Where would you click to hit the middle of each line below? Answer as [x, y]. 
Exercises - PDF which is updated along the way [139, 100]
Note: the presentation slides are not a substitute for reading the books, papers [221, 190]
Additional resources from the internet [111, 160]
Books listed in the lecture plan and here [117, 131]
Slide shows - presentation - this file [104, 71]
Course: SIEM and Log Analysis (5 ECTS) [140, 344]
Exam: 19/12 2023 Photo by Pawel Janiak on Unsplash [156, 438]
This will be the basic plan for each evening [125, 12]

====================

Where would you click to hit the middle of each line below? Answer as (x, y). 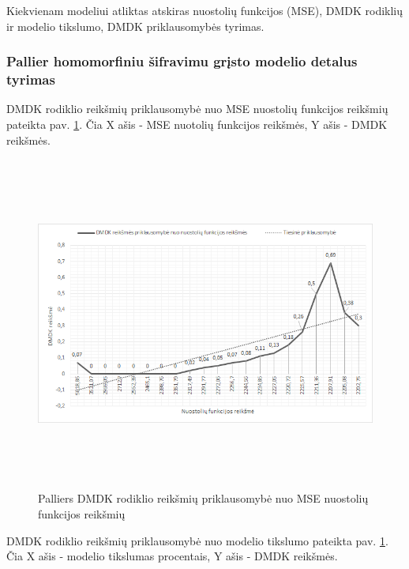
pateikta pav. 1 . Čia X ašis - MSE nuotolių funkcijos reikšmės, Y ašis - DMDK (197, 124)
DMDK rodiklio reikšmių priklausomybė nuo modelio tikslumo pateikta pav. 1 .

====================

WHAT TO DO:
From the line containing "Exam: 19/12 2023" down to the line containing "This will be" in the material above, reproduce every line exactly, including the two end lines.

SOLUTION FOR THIS TASK:
Exam: 19/12 2023 Photo by Pawel Janiak on Unsplash [156, 438]
This will be the basic plan for each evening [125, 12]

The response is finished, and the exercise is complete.